Source: Foster's Daily Democrat (Dover, NH)
Copyright: 1999 Geo. J. Foster Co.
Pubdate: Mon, 19 Jan 1999
Author: Gary Storck
Note: The related article is at:


To the editor:

Your 1/11/99 article "Mainers likely to vote on medical use of marijuana"
included some very questionable comments about marijuana and glaucoma by
Dr. Dora Ann Mills, director of Maine’s Health Bureau, that require a

Dr. Mills claims that the research on how much marijuana helps glaucoma is
"very weak," and "There is no medical efficacy in marijuana for treating
glaucoma." She also quotes the American Academy of Ophthalmology as saying
that although it appears marijuana can provide possibly short-term relief
of intraocular pressure from glaucoma, there are no long-term benefits.

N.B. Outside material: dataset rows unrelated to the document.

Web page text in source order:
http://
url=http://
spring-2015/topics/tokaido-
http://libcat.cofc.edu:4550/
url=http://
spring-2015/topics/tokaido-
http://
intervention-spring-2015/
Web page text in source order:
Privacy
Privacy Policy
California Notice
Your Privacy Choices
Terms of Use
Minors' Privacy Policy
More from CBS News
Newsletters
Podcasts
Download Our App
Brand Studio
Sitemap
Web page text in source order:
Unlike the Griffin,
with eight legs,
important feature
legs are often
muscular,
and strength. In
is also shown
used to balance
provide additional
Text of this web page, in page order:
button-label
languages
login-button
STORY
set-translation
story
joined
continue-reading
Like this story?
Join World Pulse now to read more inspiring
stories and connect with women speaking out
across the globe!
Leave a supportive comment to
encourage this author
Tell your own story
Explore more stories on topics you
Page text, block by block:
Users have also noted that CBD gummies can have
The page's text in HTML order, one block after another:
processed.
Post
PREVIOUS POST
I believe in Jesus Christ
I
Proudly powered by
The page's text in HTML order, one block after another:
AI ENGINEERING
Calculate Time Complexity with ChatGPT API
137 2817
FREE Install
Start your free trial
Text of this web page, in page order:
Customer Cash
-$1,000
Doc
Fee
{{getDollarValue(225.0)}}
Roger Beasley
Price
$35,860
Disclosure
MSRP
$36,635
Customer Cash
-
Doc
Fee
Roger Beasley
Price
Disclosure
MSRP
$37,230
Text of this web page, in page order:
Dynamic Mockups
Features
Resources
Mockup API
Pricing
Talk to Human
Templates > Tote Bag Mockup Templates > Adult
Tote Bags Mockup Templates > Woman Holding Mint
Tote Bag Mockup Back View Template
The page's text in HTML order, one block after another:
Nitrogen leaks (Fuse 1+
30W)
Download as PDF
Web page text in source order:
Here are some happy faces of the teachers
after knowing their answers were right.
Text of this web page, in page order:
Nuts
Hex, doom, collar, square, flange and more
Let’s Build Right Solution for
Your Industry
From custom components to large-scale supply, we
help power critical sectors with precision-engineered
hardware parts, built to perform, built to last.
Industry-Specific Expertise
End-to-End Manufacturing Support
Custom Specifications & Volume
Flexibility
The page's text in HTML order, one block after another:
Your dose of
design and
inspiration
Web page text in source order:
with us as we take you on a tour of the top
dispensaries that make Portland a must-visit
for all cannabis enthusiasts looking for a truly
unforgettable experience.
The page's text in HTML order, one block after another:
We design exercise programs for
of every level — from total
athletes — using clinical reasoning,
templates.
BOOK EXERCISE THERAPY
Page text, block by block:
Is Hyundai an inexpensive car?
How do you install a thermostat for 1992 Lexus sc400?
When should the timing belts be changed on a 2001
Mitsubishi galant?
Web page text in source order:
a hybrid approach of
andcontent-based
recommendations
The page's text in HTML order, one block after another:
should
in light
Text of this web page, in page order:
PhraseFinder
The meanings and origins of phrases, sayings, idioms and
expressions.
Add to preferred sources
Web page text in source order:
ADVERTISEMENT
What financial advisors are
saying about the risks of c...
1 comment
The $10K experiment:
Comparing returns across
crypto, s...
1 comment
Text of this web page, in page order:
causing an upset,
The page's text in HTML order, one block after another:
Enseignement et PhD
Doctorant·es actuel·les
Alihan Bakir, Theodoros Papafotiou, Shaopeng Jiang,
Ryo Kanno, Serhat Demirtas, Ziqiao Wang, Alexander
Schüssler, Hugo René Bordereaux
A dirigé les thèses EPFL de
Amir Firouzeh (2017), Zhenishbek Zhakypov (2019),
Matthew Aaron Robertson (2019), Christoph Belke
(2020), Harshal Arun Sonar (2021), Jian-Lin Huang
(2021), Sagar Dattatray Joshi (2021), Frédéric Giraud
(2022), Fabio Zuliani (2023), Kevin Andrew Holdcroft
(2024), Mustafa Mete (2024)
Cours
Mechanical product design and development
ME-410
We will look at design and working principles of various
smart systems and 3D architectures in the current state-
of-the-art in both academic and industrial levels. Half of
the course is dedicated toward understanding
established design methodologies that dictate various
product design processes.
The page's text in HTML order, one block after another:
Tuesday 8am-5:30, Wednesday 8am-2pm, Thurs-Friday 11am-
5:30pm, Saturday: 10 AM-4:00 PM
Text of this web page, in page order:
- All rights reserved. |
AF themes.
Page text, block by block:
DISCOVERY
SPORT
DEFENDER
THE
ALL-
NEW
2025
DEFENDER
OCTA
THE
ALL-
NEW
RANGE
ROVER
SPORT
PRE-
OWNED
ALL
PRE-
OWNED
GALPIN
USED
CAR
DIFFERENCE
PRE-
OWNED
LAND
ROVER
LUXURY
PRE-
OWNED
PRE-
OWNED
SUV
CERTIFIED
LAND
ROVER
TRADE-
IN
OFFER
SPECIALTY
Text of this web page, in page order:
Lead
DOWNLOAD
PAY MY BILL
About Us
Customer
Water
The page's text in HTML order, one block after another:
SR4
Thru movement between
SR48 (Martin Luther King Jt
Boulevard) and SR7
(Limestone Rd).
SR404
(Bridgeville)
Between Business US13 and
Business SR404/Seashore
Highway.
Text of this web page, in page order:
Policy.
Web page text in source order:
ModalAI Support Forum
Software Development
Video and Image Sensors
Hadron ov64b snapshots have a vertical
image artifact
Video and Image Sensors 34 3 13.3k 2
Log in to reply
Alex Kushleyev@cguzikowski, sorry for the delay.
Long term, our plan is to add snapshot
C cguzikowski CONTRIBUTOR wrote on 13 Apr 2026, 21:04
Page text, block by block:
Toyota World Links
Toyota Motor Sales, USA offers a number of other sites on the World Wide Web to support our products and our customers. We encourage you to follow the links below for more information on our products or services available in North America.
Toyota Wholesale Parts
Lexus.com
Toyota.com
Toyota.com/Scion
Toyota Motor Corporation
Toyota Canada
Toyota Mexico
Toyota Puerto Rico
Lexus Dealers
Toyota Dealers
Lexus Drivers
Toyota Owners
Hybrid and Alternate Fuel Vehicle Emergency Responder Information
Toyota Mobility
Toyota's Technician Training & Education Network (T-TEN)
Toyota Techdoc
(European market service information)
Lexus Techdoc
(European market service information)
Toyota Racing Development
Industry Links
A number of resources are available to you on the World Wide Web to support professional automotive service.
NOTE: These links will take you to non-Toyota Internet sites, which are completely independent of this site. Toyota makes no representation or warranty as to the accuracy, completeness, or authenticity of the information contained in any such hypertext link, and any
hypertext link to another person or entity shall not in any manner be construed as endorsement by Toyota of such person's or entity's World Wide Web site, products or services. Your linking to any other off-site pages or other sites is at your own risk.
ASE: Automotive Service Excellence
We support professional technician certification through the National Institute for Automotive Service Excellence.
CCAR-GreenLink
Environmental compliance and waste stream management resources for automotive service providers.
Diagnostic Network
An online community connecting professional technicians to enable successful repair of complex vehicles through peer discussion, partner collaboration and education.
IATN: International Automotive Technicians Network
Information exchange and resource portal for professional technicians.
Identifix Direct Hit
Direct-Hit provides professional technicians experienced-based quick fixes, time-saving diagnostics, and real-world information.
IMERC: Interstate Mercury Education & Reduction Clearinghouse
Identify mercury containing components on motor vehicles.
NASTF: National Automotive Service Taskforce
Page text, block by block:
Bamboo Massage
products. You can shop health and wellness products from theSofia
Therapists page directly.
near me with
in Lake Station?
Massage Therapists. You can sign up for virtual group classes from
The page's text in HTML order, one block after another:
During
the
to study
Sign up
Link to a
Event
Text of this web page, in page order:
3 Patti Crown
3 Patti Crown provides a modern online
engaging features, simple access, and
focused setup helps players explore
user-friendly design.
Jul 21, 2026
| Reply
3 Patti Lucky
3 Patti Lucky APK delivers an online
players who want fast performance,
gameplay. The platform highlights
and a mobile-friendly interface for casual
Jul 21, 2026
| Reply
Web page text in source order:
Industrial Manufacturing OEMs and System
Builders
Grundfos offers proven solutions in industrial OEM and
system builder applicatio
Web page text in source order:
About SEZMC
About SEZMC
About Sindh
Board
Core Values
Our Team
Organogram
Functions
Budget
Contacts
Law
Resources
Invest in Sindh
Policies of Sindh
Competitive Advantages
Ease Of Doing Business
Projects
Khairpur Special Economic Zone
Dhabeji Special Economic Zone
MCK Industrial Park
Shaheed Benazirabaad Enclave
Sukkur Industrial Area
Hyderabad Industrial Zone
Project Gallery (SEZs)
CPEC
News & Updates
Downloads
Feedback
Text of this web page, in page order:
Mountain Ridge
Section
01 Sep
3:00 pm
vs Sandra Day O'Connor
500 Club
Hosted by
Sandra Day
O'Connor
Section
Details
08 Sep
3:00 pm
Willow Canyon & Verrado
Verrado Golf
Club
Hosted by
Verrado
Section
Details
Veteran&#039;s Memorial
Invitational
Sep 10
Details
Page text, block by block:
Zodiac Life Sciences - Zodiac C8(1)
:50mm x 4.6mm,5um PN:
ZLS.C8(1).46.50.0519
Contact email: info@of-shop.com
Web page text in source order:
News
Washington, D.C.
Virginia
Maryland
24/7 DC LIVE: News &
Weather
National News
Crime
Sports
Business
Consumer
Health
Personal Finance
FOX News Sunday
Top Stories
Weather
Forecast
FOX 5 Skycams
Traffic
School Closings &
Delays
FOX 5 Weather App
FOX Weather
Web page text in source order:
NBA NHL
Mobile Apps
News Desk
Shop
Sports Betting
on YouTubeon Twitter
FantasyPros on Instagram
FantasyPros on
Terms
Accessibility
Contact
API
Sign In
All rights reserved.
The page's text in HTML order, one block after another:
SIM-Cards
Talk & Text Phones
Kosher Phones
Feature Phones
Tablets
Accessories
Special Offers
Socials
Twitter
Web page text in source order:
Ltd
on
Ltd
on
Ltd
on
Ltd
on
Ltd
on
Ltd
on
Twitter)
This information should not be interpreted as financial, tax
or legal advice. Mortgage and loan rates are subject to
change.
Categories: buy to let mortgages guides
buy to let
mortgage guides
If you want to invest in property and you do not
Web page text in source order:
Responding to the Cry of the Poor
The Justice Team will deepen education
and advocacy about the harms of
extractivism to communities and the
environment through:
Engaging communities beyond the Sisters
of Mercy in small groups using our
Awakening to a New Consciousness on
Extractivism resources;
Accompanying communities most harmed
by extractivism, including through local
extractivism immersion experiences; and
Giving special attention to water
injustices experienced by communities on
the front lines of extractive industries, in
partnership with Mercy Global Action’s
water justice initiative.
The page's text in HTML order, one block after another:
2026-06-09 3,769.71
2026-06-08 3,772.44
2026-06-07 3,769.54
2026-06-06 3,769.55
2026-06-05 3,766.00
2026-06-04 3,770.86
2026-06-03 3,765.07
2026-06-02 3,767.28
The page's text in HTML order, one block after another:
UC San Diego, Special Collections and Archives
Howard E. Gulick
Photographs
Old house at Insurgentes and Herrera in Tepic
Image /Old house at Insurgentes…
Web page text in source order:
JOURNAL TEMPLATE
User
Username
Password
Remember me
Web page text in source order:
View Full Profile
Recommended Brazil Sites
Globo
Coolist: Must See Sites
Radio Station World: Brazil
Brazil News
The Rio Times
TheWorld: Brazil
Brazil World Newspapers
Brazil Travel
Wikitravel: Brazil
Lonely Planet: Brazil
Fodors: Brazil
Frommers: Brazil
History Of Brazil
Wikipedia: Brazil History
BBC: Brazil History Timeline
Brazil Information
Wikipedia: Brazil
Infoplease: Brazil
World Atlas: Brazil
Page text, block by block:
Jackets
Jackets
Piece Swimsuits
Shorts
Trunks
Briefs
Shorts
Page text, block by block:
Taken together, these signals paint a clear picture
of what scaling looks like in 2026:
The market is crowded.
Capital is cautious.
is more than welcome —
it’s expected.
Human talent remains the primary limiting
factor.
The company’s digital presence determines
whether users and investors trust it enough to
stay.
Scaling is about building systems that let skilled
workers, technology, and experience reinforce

In a chronic illness like glaucoma, all medication-derived relief is
short-term. There is no medication that will cure glaucoma. Once the
effects wear off, symptoms return.

In my case, the long-term benefit is that I can still see after a lifetime
of glaucoma. I was born with glaucoma nearly 44 years ago. I have been
using marijuana medicinally to treat my glaucoma for over 25 years, ever
since my doctor noted a significant reduction in my eye pressure after I
smoked marijuana. I am currently on four prescription medications for
glaucoma that, like marijuana, only provide short-term relief.

If marijuana has no medical efficacy in treating glaucoma, why does the
federal government provide three of the eight surviving patients in the
discontinued Compassionate IND Program with 300 joints per month to treat
their glaucoma?

When one is faced with serious illness, shouldn’t every option be available?

I suggest Dr. Smith investigate the facts instead of spouting
disinformation that can only deceive and confuse sick people already
dealing with the pain and stress of ill health.

More information and studies detailing marijuana’s medical efficacy can be
found at on the Internet at: .

Gary Storck
Madison, Wis.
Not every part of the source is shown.